Integrated circuit chips are generally attached to leadframes which provide a way to make an electrical connection to a printed wiring board. The chip is coupled from its bonding pads to the lead fingers of the leadframe by way of gold wires, and the chip along with the inner portion of the lead frame are encapsulated in a package for environmental protection. The leads which remain external to the plastic encapsulation are then soldered to a printed wiring board surface, typically using a solder paste.
The leadframe is formed of highly electrically conductive material, such as copper, copper alloys, or alloy 42 by stamping or etching a metal blank into a plurality of leads, and an area where the chip is mounted. Attachment of the chip to the leadframe, wirebonding and soldering require a particular quality of leadframe surface. Most often the surface to be bonded must be free of oxides or other contaminants, and amenable to metallic interaction with other components, such as gold wire, or solder. For this to be attainable, the surface finish of the leadframe finish plays and an important role.
Stamped or etched lead frames are typically plated with a layer of nickel to cover the bare metal, and to serve as a barrier against copper diffusion, as well as to protect the plating bath from contaminants.
Various approaches for treating the bonding surfaces have been employed. Silver plating of the entire leadframe has been largely abandoned because silver migration between external leads resulted in short circuits. Spot silver plating the internal lead fingers provided a bondable surface for gold wires, and the external leads were coated with solder, either by plating or by solder dipping. This multistep process has added expense. Further, delamination of molding compound from lead frames with spot silver plating on the bond fingers and on the chip paddle has been identified as the cause of a failure which frequently occurs during solder reflow of the package to the printed wiring board.
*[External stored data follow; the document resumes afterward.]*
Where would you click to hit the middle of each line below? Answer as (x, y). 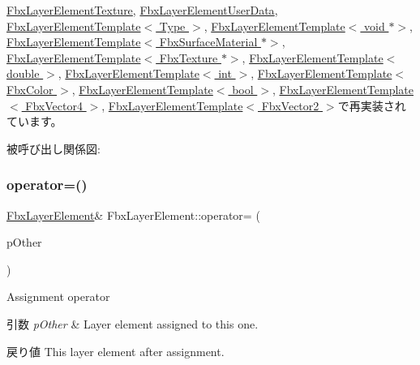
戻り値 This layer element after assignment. (116, 351)
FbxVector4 (54, 105)
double (23, 73)
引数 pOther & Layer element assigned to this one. (133, 323)
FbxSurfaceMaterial (208, 42)
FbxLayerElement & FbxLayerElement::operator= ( (133, 215)
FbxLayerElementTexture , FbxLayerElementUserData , (142, 10)
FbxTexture (189, 57)

More recently, the entire lead frame surface has been plated with palladium or palladium alloys over nickel containing layers. The nickel acts as a barrier against copper diffusion, as well as protects the plating baths from contaminants. The palladium plated finish provides a bondable surface. A leadframe plating technology which has been in high volume production for a number of years includes the following layers; a nickel strike, a nickel/palladium flash, a thick nickel plate and a palladium layer. A nickel strike over a base copper lead frame is provided to cover the copper and to protect the plating bath from contamination. The nickel/palladium flash serves to inhibit galvanic corrosion by a palladium/copper couple and the thick nickel plate inhibits diffusion of copper during thermal excursions encountered in the assembly of the integrated circuit packages. The thickness of each of the layers is tightly specified to assure that its intended purpose is accomplished.
The final, surface layer of palladium provides a bondable surface. It is well known that palladium is readily soluble in solder and the surface layer will be sacrificed during solder reflow. Palladium is specified in sufficient thickness to protect the underlying nickel from oxidation during assembly of the integrated circuit package so that solderability will not be compromised. Typically palladium plating thickness is 3 to 10 microinches over the entire surface of the leadframe and is applied by flood type electroplating.
However, there is a persistent need to improve and simplify current leadframes and plating procedures, while retaining all the desirable characteristics of palladium plated surfaces.